Kauffman-Rand Center for the Study of Small Business and Regulation Is Launched

For Release

Thursday
September 16, 2004

The RAND Corporation has launched the Kauffman-RAND Center for the Study of Small Business and Regulation, which will study the way legal and regulatory policymaking affect small businesses and entrepreneurship.

The center—operated by the RAND Institute for Civil Justice—is made possible by a grant from the Ewing Marion Kauffman Foundation, which works with partners to encourage entrepreneurship across America and improve the education of children and youth.

The Kauffman-RAND Center will endeavor to assess and improve legal and regulatory policymaking as it relates specifically to small businesses and entrepreneurship in a wide range of settings, including corporate governance, employment law, consumer law, securities regulation, and business ethics.

The center will:

  • Conduct research on the impact of specific types of regulation on small businesses.
  • Improve the measurement of the impact of regulation and litigation on small businesses, job growth and economic activity.
  • Identify approaches that achieve policy goals without unintended consequences for small businesses.

According to the U.S. Small Business Administration, small businesses represent more than 99 percent of all employers and employ 50 percent of all private-sector workers. In addition, small businesses produce more than 70 percent of all the net new jobs, and more than half of all private sector output. Small businesses represent 97 percent of all U.S. exporters. Yet small businesses are often overlooked in the research and regulatory community.

The center director is Susan Gates, who has worked as an economist at RAND for nine years and has a Ph.D. in Economic Analysis and Policy from the Stanford Graduate School of Business at Stanford University. Gates has focused her RAND research on improving public sector organizations and the economics of organizations.

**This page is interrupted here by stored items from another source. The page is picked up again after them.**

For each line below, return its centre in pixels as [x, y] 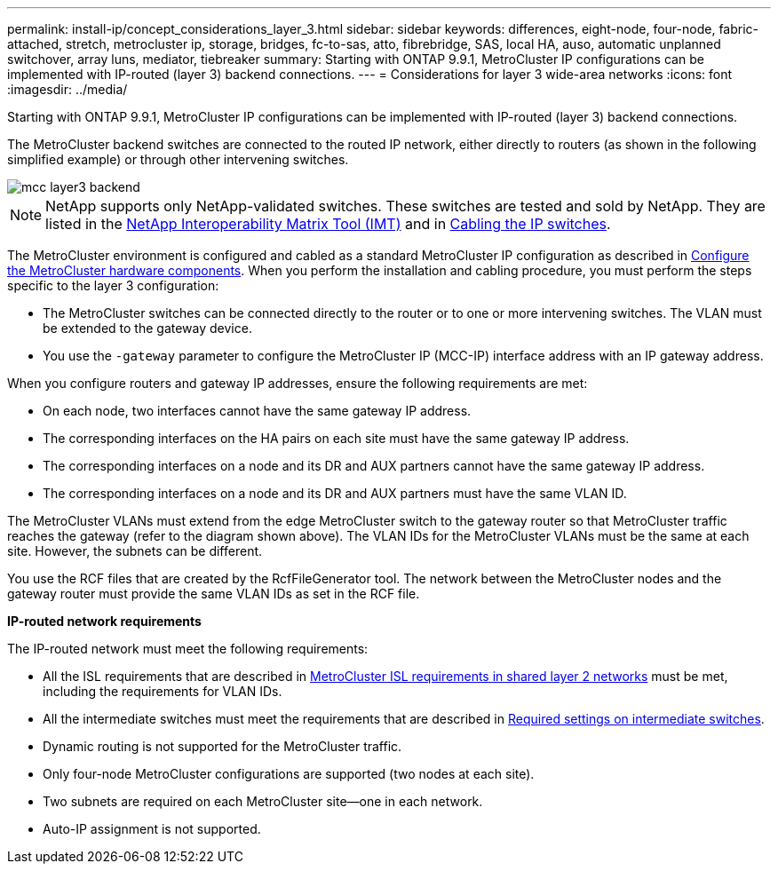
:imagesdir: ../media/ [67, 89]
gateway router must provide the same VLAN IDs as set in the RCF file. [214, 594]
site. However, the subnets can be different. [135, 551]
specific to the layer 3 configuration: [113, 285]
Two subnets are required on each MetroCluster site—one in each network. [263, 801]
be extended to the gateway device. [147, 328]
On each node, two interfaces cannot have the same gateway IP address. [257, 411]
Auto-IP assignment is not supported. [152, 829]

“Most policy research on business regulation and litigation looks almost exclusively at large businesses,” Gates said. “It is risky to ignore virtually 50 percent of economic activity in making policy decisions. What we’re trying to do is bring more attention to small businesses so that government officials will be better able to consider their interests in the policymaking process.”

Several Kauffman-RAND Center studies have already begun on topics including the history of small business regulation, the identification of less burdensome approaches for addressing safety problems at small businesses, the impact of changes to the auditing and accounting environment on small businesses, and approaches to measuring and assessing regulatory burdens on businesses of various sizes.

Carl Schramm, President and CEO of the Ewing Marion Kauffman Foundation, said: “We are very pleased to have the RAND Corporation address these important issues. The research agenda of the new center is entirely consistent with our foundation’s mission of promoting small business and entrepreneurship.”

The projects funded through the center will involve researchers from RAND and several other institutions and organizations. The center will also solicit input from policymakers on the research agenda and on the research in progress.